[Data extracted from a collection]
§

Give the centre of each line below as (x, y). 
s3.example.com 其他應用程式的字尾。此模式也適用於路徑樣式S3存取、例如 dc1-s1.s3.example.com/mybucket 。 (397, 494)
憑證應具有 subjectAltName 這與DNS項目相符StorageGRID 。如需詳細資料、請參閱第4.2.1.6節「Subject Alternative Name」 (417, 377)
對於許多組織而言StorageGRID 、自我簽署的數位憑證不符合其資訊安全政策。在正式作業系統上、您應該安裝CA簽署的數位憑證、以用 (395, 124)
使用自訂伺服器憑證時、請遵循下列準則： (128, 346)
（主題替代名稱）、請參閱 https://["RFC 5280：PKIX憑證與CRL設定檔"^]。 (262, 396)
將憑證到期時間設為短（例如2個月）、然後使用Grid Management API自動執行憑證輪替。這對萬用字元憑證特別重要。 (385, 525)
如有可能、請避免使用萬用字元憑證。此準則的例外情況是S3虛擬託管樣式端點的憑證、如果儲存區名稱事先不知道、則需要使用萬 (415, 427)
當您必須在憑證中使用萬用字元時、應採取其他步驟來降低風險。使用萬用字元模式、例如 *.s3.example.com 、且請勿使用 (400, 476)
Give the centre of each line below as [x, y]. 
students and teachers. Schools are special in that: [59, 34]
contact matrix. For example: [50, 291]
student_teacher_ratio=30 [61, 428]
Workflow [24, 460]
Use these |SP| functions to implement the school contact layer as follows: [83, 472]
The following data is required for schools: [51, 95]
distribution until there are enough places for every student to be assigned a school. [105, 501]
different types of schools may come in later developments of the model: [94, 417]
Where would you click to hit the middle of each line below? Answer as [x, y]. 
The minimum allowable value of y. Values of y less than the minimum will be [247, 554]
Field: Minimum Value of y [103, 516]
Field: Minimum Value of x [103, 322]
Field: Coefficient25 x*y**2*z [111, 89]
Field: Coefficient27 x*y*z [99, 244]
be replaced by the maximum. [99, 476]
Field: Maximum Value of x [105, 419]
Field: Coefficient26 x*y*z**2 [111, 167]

§

What is needed>
Print each line, exactly as written, from the one that contains "Field: Maximum Value of x [105, 419]" to the end of the data above, with both end lines included and nothing else.

Exercise result>
Field: Maximum Value of x [105, 419]
Field: Coefficient26 x*y*z**2 [111, 167]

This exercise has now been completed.